Cultured hippocampal neurons at 21 DIV were used for immunostaining assays. Hippocampal neurons were double stained with either Dp71d (Dys-2 Ab, green color, panel A) or Dp71f (5F3 Ab, green color, panel B) and SC35, α-DG (K8), β-DG (JAF), α1-, α2-DB (D124), β-DB (β-Brevin), and α-SYN (C4) Abs, respectively (red color, panel A and B). DAPI was used to stain the nuclei, and the fucsia color indicates the colocalization of Dp71s and each DAP in nuclear speckles. The colocalization rate of each Dp71 with SC35 or DAP is shown in the panel C. Values are means ± SEM, ٭٭p˂0.01. Scale bar = 5 μm.

Fig 6. Colocalization of Dp71s with SC35 or DAP in nucleoskeleton preparations from bipolar and multipolar hippocampal neurons.
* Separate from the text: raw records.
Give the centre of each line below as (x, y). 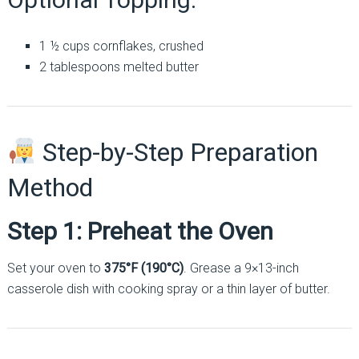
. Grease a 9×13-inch (241, 268)
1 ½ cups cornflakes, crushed (121, 46)
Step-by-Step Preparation (177, 152)
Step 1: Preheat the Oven (140, 231)
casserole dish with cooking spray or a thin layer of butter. (168, 288)
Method (50, 187)
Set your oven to (55, 268)
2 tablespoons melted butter (119, 67)
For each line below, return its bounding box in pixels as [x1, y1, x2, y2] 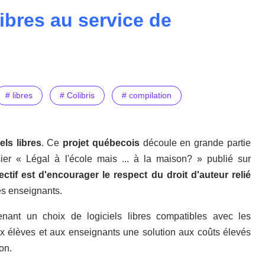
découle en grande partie [139, 138, 251, 148]
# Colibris [60, 91, 95, 101]
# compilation [122, 91, 172, 101]
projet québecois [59, 138, 140, 148]
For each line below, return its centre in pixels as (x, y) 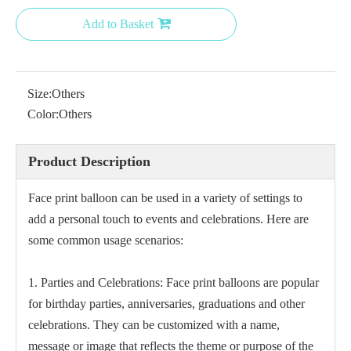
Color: (43, 114)
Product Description (89, 161)
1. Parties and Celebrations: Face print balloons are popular (174, 282)
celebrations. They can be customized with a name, (154, 325)
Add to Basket (118, 24)
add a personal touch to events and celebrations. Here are (168, 219)
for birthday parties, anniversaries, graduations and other (166, 304)
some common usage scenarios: (106, 240)
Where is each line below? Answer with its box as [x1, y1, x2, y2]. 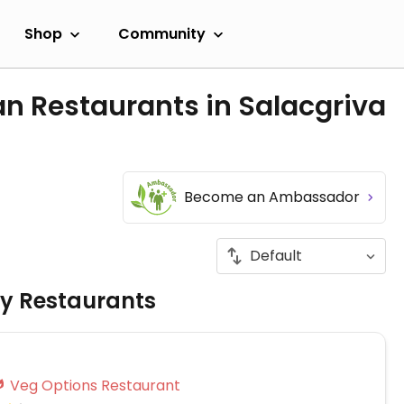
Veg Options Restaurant [101, 375, 180, 396]
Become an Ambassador [184, 187, 363, 207]
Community [118, 23, 206, 44]
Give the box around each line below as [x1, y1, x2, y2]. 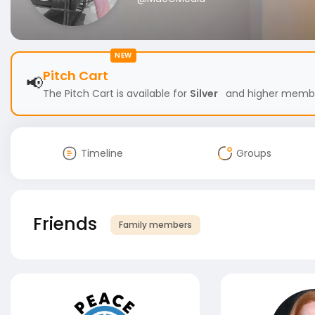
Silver [190, 86, 218, 101]
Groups [236, 146, 271, 160]
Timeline [81, 146, 123, 160]
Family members [119, 219, 192, 231]
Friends [28, 212, 102, 236]
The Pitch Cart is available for [43, 86, 190, 101]
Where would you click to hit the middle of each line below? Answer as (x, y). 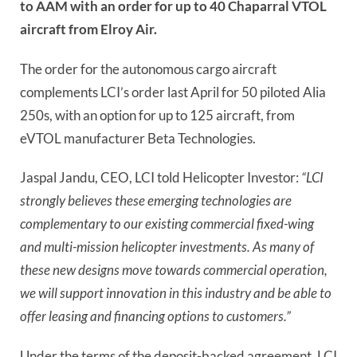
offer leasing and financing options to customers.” (155, 316)
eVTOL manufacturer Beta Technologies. (138, 138)
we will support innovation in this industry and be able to (176, 293)
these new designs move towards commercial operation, (174, 270)
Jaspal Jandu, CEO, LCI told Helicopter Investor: (161, 178)
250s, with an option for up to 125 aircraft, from (157, 115)
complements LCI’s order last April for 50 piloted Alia (173, 92)
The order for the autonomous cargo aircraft (148, 69)
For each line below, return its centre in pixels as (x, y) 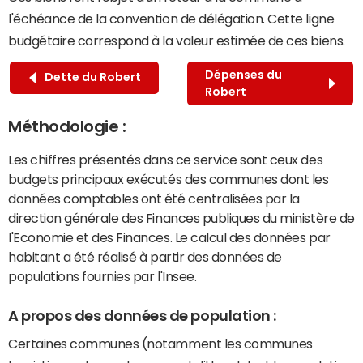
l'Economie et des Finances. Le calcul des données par (169, 237)
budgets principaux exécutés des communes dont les (169, 179)
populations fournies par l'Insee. (102, 276)
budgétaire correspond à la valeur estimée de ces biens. (177, 40)
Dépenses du (243, 74)
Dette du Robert (90, 77)
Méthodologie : (67, 126)
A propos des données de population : (142, 316)
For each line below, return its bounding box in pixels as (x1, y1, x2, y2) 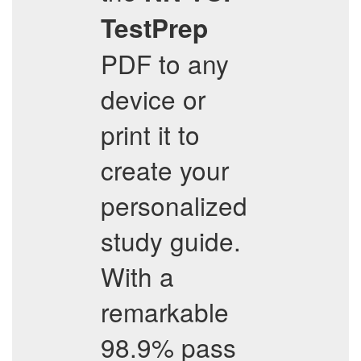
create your (101, 151, 229, 188)
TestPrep (101, 10, 208, 46)
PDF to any (101, 45, 229, 81)
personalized (101, 187, 247, 223)
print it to (101, 116, 200, 152)
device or (101, 81, 205, 117)
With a (101, 258, 174, 294)
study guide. (101, 222, 241, 259)
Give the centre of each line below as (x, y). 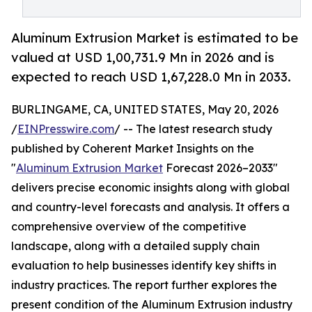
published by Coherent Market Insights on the (133, 149)
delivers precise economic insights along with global (150, 188)
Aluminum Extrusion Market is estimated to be (155, 38)
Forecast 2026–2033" (220, 168)
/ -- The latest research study (193, 129)
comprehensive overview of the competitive (129, 227)
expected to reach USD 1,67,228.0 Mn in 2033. (151, 77)
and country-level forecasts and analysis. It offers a (150, 207)
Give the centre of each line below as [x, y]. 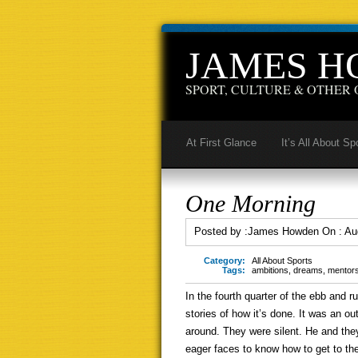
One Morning [251, 203]
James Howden [283, 231]
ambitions [270, 270]
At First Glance [221, 143]
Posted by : [221, 231]
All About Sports [282, 261]
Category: [225, 261]
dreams [308, 270]
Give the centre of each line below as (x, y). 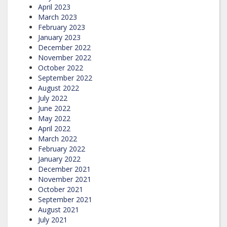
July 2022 (53, 98)
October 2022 (61, 67)
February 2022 (62, 148)
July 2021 (53, 219)
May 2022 (54, 118)
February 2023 (62, 27)
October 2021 (61, 189)
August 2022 (59, 88)
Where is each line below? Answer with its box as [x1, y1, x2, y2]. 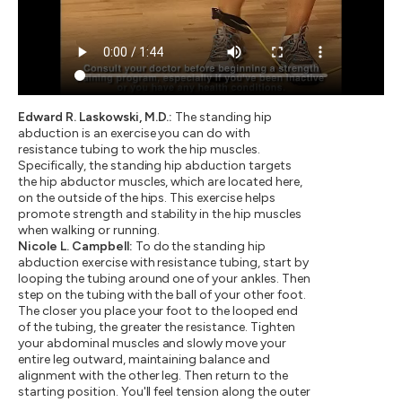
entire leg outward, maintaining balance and [18, 351, 271, 367]
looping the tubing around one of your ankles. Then [18, 270, 310, 286]
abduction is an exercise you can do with [18, 125, 251, 141]
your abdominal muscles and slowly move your [18, 335, 287, 351]
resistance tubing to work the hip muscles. [18, 141, 261, 157]
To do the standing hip [132, 238, 267, 254]
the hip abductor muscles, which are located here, [18, 173, 302, 189]
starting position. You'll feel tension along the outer [18, 383, 310, 399]
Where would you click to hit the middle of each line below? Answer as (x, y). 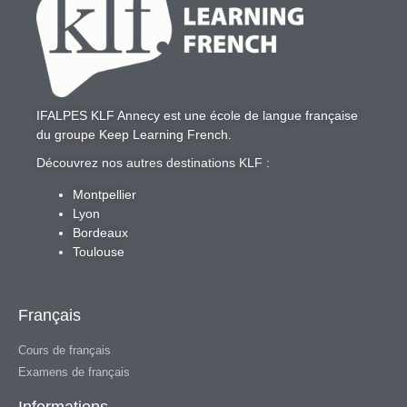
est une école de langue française (259, 115)
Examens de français (74, 372)
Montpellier (104, 195)
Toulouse (99, 252)
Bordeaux (100, 233)
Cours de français (65, 351)
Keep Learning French (164, 134)
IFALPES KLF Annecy (98, 115)
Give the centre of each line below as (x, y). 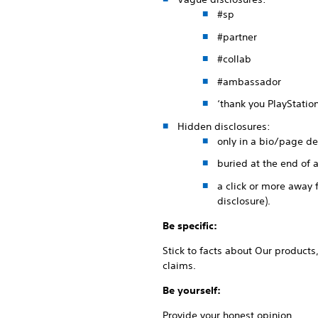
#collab (234, 59)
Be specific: (190, 225)
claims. (179, 265)
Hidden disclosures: (224, 126)
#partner (237, 37)
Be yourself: (192, 290)
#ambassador (249, 81)
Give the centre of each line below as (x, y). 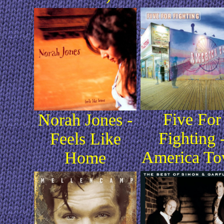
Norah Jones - (85, 120)
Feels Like (85, 139)
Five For (192, 119)
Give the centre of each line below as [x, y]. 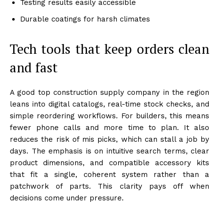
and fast [34, 67]
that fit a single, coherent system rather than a [109, 174]
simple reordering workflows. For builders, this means [109, 116]
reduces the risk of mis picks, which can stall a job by [109, 139]
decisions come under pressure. [67, 198]
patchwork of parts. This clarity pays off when [109, 186]
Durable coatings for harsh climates [85, 19]
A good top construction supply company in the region [109, 92]
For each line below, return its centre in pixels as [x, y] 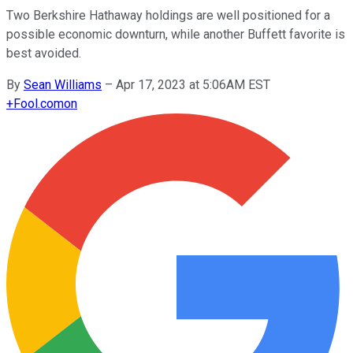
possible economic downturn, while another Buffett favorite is [176, 34]
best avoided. [44, 53]
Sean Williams [63, 84]
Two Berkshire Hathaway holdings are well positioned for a [168, 15]
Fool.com [39, 103]
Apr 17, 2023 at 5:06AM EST [193, 84]
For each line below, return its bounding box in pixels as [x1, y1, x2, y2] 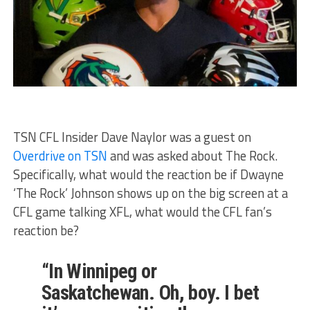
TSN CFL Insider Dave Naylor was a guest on [12, 127, 251, 147]
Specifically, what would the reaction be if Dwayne [12, 165, 284, 185]
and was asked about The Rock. [107, 146, 277, 166]
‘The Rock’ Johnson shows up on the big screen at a [12, 183, 288, 203]
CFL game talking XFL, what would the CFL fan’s [12, 202, 272, 222]
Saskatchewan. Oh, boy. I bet [41, 281, 259, 305]
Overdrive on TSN [12, 146, 107, 166]
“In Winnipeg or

Nucleoskeleton preparations of cultured hippocampal neurons at 21 DIV were used for immunostaining assays (see Materials and Methods section). Nucleoskeleton preparations of bipolar or multipolar hippocampal neurons were double stained with either Dp71d (Dys-2 Ab, green color, panel A) or Dp71f (5F3 Ab, green color, panel B); and SC35, α-DG (K8), β-DG (JAF), α1-, α2-DB (D124), β-DB (β-Brevin), and α-SYN (C4) Ab, respectively (red color, panel A and B). The colocalization between each Dp71 and SC35 or DAP was more evident in nuclear speckles of bipolar than multipolar hippocampal neurons, except for α1-, α2-DB (panel A and B). Yellow regions indicate the colocalization of Dp71s with SC35 or with each DAP in nuclear speckles. The colocalization rate of each Dp71 with SC35 or DAP is shown in the panel C. Values are means ± SEM, ٭٭p˂0.01. Scale bar = 5 μm.
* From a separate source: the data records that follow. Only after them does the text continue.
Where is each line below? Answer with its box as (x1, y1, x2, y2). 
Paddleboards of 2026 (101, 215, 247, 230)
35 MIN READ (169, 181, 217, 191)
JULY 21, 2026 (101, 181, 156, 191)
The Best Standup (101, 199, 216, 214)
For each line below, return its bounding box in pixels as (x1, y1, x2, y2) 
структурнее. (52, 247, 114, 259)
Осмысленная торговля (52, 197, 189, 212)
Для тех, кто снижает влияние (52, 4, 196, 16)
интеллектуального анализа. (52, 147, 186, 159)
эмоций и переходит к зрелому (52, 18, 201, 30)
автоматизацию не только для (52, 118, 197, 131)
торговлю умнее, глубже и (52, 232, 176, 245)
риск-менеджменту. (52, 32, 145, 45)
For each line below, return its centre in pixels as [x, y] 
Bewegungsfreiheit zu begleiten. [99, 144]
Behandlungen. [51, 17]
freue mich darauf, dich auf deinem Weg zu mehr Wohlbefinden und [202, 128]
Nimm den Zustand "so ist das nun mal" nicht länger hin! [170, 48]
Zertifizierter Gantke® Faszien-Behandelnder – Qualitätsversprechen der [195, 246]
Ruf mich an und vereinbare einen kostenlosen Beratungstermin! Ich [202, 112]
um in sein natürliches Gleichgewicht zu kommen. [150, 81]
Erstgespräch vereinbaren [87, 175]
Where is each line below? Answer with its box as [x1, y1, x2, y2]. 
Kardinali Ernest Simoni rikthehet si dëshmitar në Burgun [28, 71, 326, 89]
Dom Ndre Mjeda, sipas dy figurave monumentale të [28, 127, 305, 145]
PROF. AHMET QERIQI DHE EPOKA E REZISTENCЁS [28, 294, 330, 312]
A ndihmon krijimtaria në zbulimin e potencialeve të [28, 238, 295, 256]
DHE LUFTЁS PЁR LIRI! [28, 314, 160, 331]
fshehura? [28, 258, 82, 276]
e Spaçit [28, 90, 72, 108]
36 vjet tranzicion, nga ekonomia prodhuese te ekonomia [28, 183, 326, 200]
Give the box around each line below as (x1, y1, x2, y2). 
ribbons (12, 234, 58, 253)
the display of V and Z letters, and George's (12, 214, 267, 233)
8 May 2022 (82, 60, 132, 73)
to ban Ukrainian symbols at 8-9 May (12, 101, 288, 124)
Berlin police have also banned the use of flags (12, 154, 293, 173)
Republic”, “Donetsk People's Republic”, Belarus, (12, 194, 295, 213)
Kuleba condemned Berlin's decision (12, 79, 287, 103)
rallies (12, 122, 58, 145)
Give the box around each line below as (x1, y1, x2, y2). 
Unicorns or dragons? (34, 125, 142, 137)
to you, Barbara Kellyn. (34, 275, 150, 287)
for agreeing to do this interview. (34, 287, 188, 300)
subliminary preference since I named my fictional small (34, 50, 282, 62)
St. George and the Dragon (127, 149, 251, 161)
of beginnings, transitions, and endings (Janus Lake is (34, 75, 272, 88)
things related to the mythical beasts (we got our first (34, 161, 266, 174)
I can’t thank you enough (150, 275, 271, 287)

Fig 7. Localization of Dp71s in nuclear speckles of cultured hippocampal neurons.

Cultured hippocampal neurons at 21 DIV were treated or non-treated with heat shock (see Materials and Methods section). Subsequently, were fixed and immunoreacted with Mandra-1 Ab (which detects both Dp71s isoforms, panel A and C) or anti-SC35 Ab that stains nuclear splicing speckles (panel B and D), respectively. In non-treated neurons (Control), Dp71d, Dp71f and SC35 were clearly localized in nuclear speckles structures or nuclear rod structures (white arrowheads, Z-stacks). In contrast, when neurons were heat shocked at 45°C for 15 min (H-shock), the localization of Dp71d, Dp71f and SC35 were dispersed, and speckles appear to be poorly stained or empty (panel C and D, respectively; Z-stacks). Scale bar = 10 μm.
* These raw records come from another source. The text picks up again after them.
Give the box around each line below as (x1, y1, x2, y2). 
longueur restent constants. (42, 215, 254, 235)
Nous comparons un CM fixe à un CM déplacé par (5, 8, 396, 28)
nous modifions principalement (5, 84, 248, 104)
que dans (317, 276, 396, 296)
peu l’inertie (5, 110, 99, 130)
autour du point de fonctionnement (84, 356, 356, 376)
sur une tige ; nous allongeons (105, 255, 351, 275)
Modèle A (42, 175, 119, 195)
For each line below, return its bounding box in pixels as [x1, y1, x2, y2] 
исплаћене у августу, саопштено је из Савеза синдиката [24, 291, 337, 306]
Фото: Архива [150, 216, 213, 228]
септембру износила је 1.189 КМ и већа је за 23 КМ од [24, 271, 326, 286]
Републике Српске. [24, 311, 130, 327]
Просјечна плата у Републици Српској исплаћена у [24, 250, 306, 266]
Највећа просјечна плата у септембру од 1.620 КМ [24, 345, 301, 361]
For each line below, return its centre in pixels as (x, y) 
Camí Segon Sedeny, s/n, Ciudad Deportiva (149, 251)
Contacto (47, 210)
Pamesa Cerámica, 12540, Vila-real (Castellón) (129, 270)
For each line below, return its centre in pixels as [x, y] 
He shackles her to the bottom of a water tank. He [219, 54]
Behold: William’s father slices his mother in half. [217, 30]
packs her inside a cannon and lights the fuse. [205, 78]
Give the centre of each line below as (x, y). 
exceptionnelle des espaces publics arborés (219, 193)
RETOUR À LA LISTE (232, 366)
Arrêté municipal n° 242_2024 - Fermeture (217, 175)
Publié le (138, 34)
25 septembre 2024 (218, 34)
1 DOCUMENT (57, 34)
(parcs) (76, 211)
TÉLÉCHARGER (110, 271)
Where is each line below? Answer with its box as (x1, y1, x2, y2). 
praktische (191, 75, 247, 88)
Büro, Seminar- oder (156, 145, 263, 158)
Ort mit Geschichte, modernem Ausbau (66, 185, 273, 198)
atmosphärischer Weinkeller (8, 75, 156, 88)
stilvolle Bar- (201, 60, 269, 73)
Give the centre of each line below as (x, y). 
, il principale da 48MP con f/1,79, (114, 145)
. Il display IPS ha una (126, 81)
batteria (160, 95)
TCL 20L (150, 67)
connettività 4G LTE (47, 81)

Fig 8. (A) Hypothetical model showing the nuclear localization of Dp71s-DAPC in hippocampal neurons. This model shows, the localization of Dp71d/f-DAP complexes in the nucleus of cultured hippocampal neurons at 21 DIV. Dp71d, Dp71f, and DAP (β-DG, α1-DB, β-DB, α2-DB, and α-SYN), as well as, nNOS, integrate protein complexes. Dp71d/f-DAP complexes were mainly localized in splicing speckle structures, which are anchored to the nucleoskeleton, possibly through structural proteins such as: lamins A/C and actin (see discussion for more details). (B) Representation of the neuronal differentiation and the nuclear expression pattern of the Dp71 isoforms d and f along the curse of the primary culture. Here we show the progression of neuronal differentiation throw the days of culture from 1h to 21 days, the nuclear localization of the Dp71 isoforms, and the expression phenotypic markers of GABAergic or Glutamatergic neurons. Thus Dp71d is primarily expressed in the nucleus of GABAergic neuronal cells, while Dp71f is preferentially expressed in the nucleus of Glutamatergic neurons.